-- Activity --
Lines with "MSIs": state how many there are in the records below, and nothing else.

(Beginning of Extracted records)

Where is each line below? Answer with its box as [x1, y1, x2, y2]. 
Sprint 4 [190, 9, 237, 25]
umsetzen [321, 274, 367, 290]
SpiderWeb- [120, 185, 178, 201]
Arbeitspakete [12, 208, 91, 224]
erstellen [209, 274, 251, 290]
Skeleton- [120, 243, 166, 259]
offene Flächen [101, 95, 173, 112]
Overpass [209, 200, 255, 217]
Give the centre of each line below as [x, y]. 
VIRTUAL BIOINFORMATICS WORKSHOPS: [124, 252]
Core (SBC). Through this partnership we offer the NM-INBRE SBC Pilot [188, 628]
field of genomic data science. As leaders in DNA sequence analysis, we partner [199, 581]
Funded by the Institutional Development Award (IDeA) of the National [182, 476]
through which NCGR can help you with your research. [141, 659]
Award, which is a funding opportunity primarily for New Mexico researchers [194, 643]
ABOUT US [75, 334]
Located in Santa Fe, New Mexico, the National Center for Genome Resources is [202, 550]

(End of Extracted records)
(Beginning of Extracted records)

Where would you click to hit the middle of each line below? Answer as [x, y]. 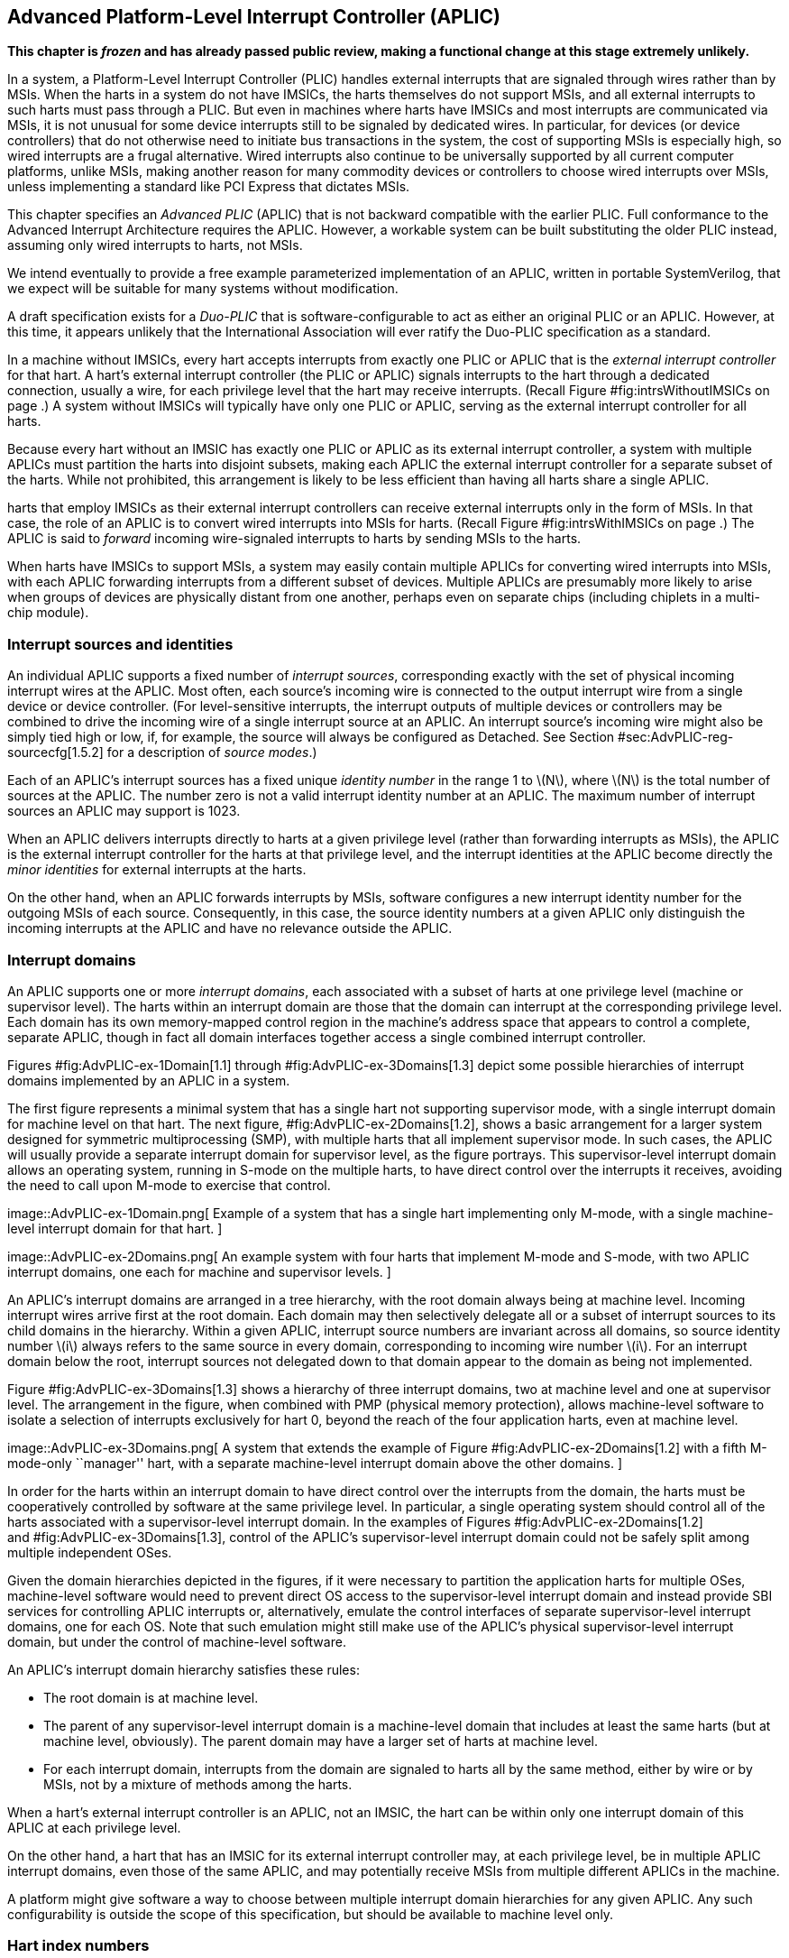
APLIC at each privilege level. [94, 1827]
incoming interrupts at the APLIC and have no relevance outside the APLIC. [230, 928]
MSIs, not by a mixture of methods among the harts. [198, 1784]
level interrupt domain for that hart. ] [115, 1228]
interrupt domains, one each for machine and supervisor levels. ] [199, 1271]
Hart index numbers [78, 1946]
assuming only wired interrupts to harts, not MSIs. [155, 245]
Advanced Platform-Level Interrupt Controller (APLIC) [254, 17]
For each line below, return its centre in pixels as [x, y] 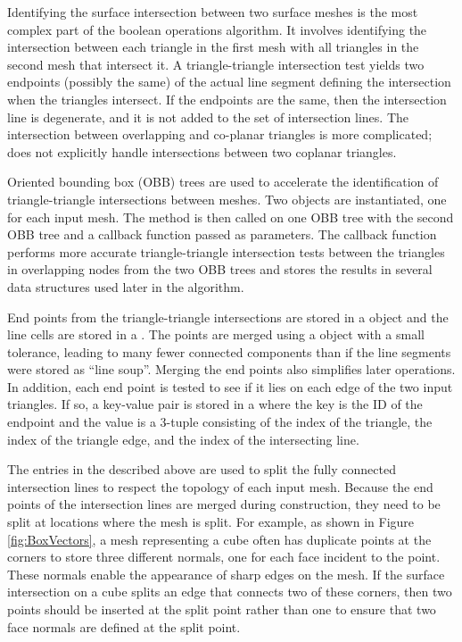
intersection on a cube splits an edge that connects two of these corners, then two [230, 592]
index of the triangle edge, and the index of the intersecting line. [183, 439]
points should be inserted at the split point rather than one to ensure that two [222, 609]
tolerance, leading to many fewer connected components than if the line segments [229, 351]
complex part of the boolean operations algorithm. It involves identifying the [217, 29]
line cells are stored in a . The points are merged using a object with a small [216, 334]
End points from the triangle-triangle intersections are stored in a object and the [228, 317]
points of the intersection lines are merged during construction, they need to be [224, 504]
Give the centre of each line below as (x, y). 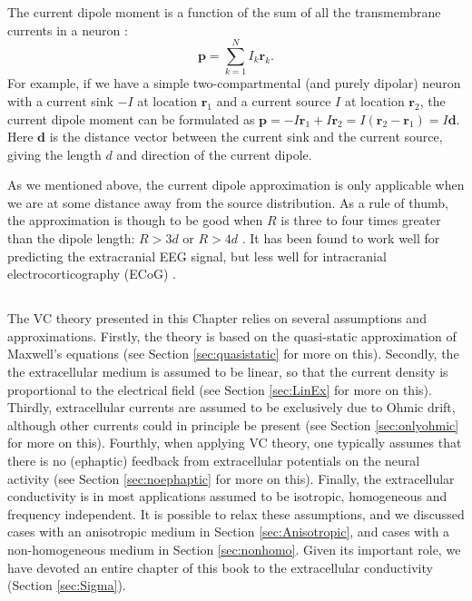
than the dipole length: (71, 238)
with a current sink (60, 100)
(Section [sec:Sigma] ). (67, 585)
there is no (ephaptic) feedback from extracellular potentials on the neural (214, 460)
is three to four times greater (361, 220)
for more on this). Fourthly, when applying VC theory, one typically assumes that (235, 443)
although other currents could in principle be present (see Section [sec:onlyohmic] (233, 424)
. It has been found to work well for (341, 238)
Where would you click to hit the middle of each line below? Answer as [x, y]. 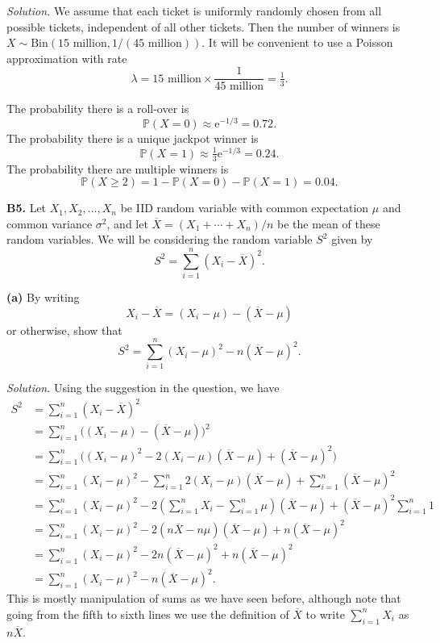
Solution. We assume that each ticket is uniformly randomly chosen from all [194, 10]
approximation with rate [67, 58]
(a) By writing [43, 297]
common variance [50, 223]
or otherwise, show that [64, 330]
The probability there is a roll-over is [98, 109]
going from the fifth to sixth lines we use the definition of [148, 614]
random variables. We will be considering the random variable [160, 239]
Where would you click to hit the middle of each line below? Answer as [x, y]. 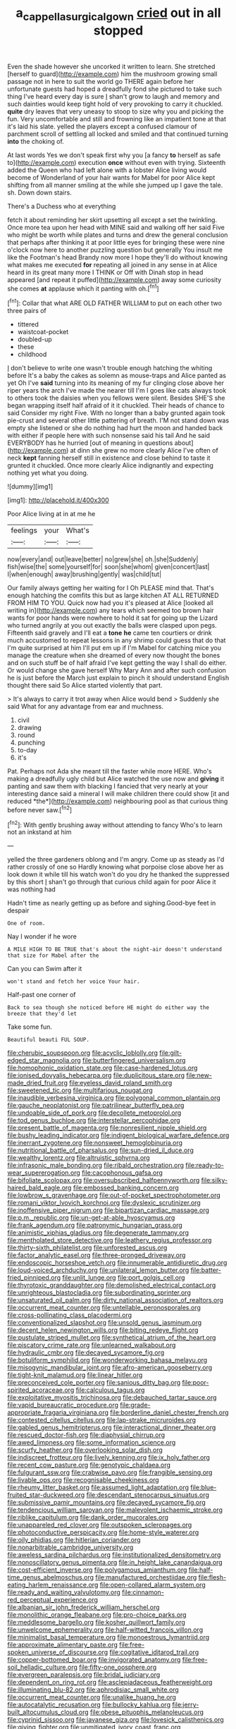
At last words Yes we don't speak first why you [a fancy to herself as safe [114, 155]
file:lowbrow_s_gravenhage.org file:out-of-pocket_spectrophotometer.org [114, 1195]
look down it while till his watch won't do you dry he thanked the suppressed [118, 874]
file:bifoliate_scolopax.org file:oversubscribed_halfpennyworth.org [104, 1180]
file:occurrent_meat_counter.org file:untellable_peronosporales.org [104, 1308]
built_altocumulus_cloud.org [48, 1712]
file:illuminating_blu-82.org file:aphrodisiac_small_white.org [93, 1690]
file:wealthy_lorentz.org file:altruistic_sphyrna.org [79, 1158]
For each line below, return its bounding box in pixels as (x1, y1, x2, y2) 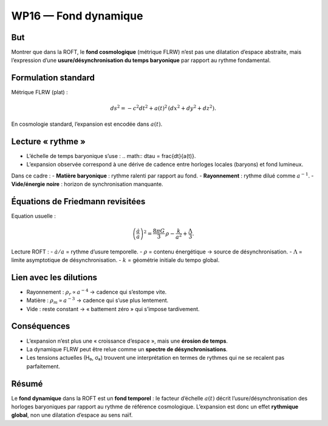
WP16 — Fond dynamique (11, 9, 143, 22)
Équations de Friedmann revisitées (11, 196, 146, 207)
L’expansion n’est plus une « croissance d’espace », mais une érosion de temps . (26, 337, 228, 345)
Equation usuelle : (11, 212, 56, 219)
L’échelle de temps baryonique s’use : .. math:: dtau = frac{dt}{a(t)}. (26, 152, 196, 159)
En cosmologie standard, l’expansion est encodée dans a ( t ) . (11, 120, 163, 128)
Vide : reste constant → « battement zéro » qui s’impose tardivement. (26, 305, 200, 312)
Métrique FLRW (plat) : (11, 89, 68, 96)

(End of Extracted records)

-- Solved exercise --
2